▶ PROBLEM STATEMENT:
All the entries need to be duplicated exactly, with the pictures omitted.

[Collected data]
☆ ☆ ☆ ☆ ☆
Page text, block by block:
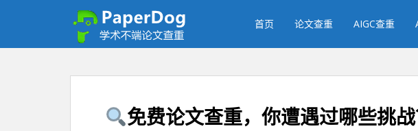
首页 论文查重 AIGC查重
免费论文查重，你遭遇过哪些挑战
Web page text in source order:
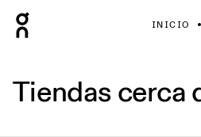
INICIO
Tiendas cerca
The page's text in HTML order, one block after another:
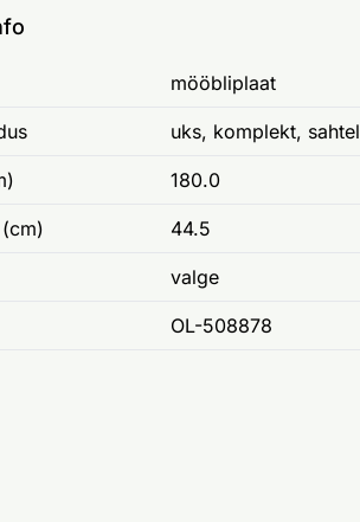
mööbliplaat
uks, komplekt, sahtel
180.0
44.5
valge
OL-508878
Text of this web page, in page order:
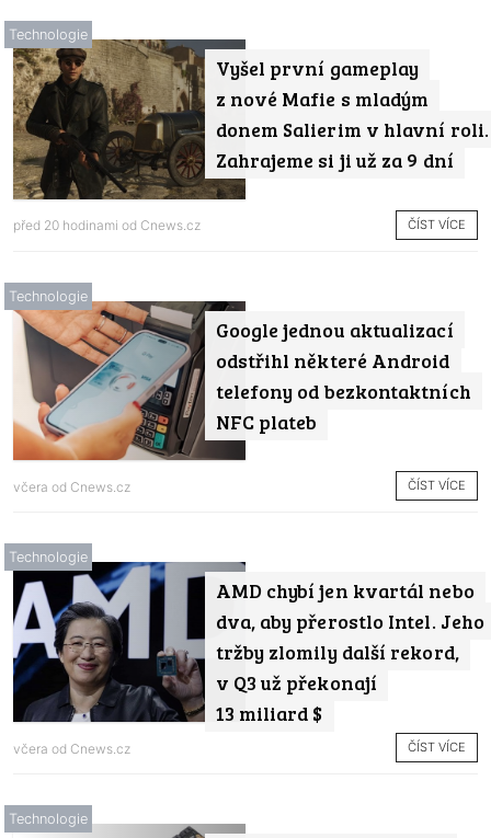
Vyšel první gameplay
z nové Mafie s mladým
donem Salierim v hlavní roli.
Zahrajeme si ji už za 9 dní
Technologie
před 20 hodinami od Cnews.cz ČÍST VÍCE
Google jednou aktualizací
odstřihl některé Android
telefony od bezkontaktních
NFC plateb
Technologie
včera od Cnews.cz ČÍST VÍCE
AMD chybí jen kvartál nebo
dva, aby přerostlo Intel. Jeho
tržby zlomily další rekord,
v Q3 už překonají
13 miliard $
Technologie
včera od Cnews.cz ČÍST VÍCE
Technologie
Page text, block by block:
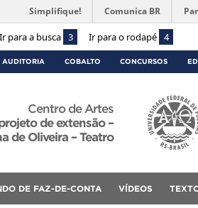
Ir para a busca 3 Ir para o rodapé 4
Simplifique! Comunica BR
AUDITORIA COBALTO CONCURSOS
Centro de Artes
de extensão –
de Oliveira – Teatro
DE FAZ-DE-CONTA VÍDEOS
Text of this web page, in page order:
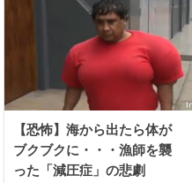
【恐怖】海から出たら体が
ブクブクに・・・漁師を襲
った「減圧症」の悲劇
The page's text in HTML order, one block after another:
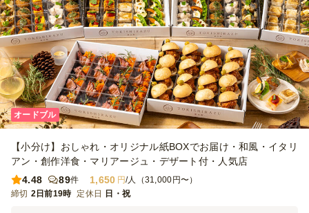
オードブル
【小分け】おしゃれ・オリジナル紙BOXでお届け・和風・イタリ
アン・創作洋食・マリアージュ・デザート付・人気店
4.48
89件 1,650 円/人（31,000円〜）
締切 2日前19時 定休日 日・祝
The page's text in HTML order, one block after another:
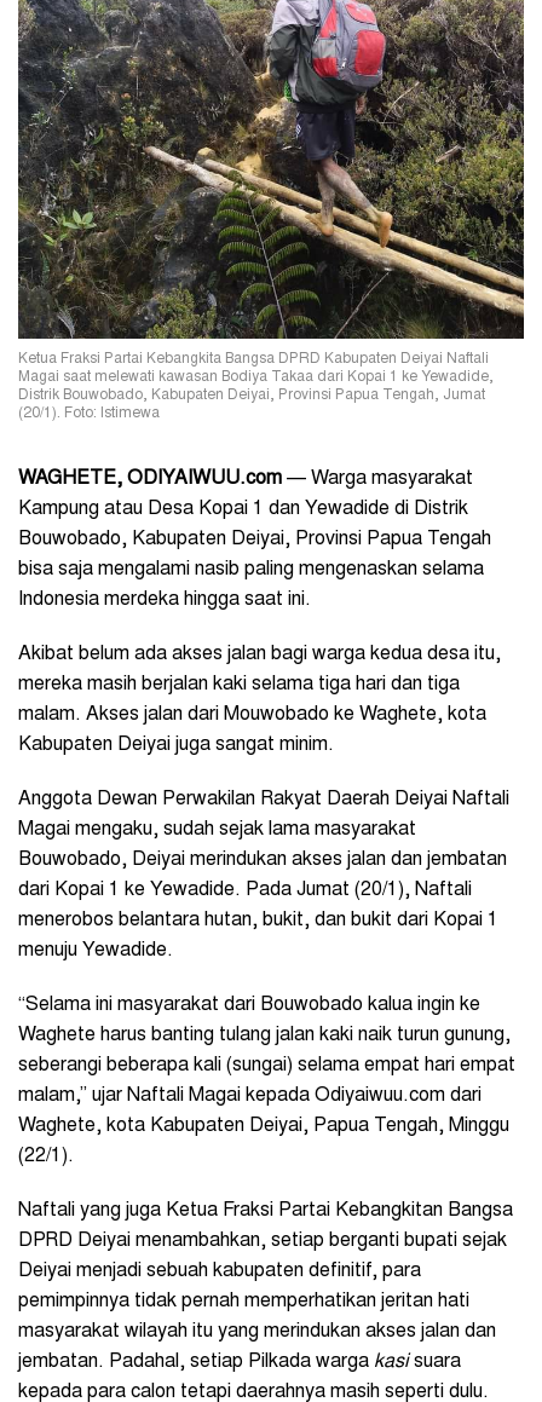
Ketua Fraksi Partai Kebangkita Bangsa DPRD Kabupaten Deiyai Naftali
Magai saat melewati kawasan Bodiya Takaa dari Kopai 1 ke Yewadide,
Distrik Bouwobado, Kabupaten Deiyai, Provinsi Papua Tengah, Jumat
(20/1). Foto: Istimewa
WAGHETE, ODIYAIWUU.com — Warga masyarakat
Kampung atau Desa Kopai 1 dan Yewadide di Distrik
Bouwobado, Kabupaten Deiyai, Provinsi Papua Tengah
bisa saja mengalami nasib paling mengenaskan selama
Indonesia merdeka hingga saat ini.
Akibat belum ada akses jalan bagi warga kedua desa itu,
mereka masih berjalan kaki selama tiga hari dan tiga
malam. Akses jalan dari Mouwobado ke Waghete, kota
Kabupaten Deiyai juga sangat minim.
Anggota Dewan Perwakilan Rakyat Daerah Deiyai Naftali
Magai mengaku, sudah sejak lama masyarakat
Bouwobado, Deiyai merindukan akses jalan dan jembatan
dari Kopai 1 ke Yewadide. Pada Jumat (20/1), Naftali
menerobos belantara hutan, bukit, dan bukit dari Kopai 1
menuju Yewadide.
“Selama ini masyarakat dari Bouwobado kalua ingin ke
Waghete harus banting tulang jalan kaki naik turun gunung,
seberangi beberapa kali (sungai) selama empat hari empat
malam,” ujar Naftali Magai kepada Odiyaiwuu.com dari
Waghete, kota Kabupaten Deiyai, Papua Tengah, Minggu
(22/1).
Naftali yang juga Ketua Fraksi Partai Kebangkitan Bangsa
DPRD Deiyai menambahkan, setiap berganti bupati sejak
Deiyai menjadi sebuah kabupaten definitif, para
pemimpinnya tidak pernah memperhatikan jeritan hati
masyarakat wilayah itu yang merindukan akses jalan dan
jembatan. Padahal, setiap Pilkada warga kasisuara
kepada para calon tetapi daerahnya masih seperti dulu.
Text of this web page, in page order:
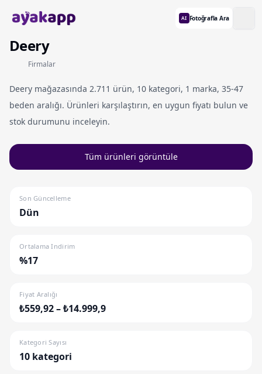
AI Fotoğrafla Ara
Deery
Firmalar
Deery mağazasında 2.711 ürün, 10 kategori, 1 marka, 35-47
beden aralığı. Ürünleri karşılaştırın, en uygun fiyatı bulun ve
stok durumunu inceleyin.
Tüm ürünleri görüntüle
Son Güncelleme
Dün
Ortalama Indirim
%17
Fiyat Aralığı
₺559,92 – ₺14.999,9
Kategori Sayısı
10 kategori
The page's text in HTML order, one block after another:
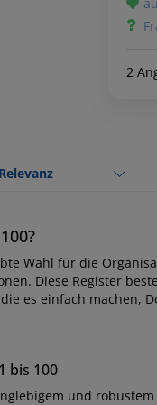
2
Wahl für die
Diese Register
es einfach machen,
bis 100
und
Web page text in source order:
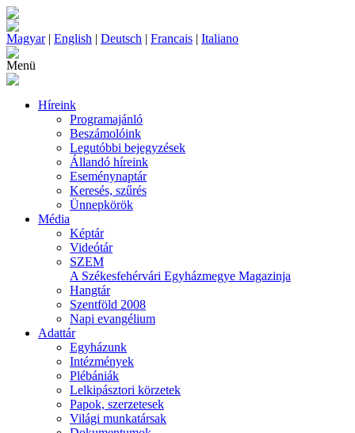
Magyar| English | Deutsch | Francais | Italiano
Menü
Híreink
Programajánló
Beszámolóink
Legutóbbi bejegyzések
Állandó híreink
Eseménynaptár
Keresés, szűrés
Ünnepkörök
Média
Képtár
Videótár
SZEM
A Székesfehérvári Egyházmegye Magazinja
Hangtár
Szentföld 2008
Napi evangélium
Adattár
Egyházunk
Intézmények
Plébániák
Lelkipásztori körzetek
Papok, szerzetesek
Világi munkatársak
☆ ☆ ☆ ☆ ☆
▶ WRITTEN SOLUTION:
Page text, block by block:
首页 论文查重 AIGC查重
免费论文查重，你遭遇过哪些挑战
Web page text in source order:
INICIO
Tiendas cerca
The page's text in HTML order, one block after another:
mööbliplaat
uks, komplekt, sahtel
180.0
44.5
valge
OL-508878
Text of this web page, in page order:
Vyšel první gameplay
z nové Mafie s mladým
donem Salierim v hlavní roli.
Zahrajeme si ji už za 9 dní
Technologie
před 20 hodinami od Cnews.cz ČÍST VÍCE
Google jednou aktualizací
odstřihl některé Android
telefony od bezkontaktních
NFC plateb
Technologie
včera od Cnews.cz ČÍST VÍCE
AMD chybí jen kvartál nebo
dva, aby přerostlo Intel. Jeho
tržby zlomily další rekord,
v Q3 už překonají
13 miliard $
Technologie
včera od Cnews.cz ČÍST VÍCE
Technologie
Page text, block by block:
Ir para a busca 3 Ir para o rodapé 4
Simplifique! Comunica BR
AUDITORIA COBALTO CONCURSOS
Centro de Artes
de extensão –
de Oliveira – Teatro
DE FAZ-DE-CONTA VÍDEOS
Text of this web page, in page order:
【恐怖】海から出たら体が
ブクブクに・・・漁師を襲
った「減圧症」の悲劇
The page's text in HTML order, one block after another:
オードブル
【小分け】おしゃれ・オリジナル紙BOXでお届け・和風・イタリ
アン・創作洋食・マリアージュ・デザート付・人気店
4.48
89件 1,650 円/人（31,000円〜）
締切 2日前19時 定休日 日・祝
The page's text in HTML order, one block after another:
Ketua Fraksi Partai Kebangkita Bangsa DPRD Kabupaten Deiyai Naftali
Magai saat melewati kawasan Bodiya Takaa dari Kopai 1 ke Yewadide,
Distrik Bouwobado, Kabupaten Deiyai, Provinsi Papua Tengah, Jumat
(20/1). Foto: Istimewa
WAGHETE, ODIYAIWUU.com — Warga masyarakat
Kampung atau Desa Kopai 1 dan Yewadide di Distrik
Bouwobado, Kabupaten Deiyai, Provinsi Papua Tengah
bisa saja mengalami nasib paling mengenaskan selama
Indonesia merdeka hingga saat ini.
Akibat belum ada akses jalan bagi warga kedua desa itu,
mereka masih berjalan kaki selama tiga hari dan tiga
malam. Akses jalan dari Mouwobado ke Waghete, kota
Kabupaten Deiyai juga sangat minim.
Anggota Dewan Perwakilan Rakyat Daerah Deiyai Naftali
Magai mengaku, sudah sejak lama masyarakat
Bouwobado, Deiyai merindukan akses jalan dan jembatan
dari Kopai 1 ke Yewadide. Pada Jumat (20/1), Naftali
menerobos belantara hutan, bukit, dan bukit dari Kopai 1
menuju Yewadide.
“Selama ini masyarakat dari Bouwobado kalua ingin ke
Waghete harus banting tulang jalan kaki naik turun gunung,
seberangi beberapa kali (sungai) selama empat hari empat
malam,” ujar Naftali Magai kepada Odiyaiwuu.com dari
Waghete, kota Kabupaten Deiyai, Papua Tengah, Minggu
(22/1).
Naftali yang juga Ketua Fraksi Partai Kebangkitan Bangsa
DPRD Deiyai menambahkan, setiap berganti bupati sejak
Deiyai menjadi sebuah kabupaten definitif, para
pemimpinnya tidak pernah memperhatikan jeritan hati
masyarakat wilayah itu yang merindukan akses jalan dan
jembatan. Padahal, setiap Pilkada warga kasisuara
kepada para calon tetapi daerahnya masih seperti dulu.
Text of this web page, in page order:
AI Fotoğrafla Ara
Deery
Firmalar
Deery mağazasında 2.711 ürün, 10 kategori, 1 marka, 35-47
beden aralığı. Ürünleri karşılaştırın, en uygun fiyatı bulun ve
stok durumunu inceleyin.
Tüm ürünleri görüntüle
Son Güncelleme
Dün
Ortalama Indirim
%17
Fiyat Aralığı
₺559,92 – ₺14.999,9
Kategori Sayısı
10 kategori
The page's text in HTML order, one block after another:
2
Wahl für die
Diese Register
es einfach machen,
bis 100
und
Web page text in source order:
Magyar| English | Deutsch | Francais | Italiano
Menü
Híreink
Programajánló
Beszámolóink
Legutóbbi bejegyzések
Állandó híreink
Eseménynaptár
Keresés, szűrés
Ünnepkörök
Média
Képtár
Videótár
SZEM
A Székesfehérvári Egyházmegye Magazinja
Hangtár
Szentföld 2008
Napi evangélium
Adattár
Egyházunk
Intézmények
Plébániák
Lelkipásztori körzetek
Papok, szerzetesek
Világi munkatársak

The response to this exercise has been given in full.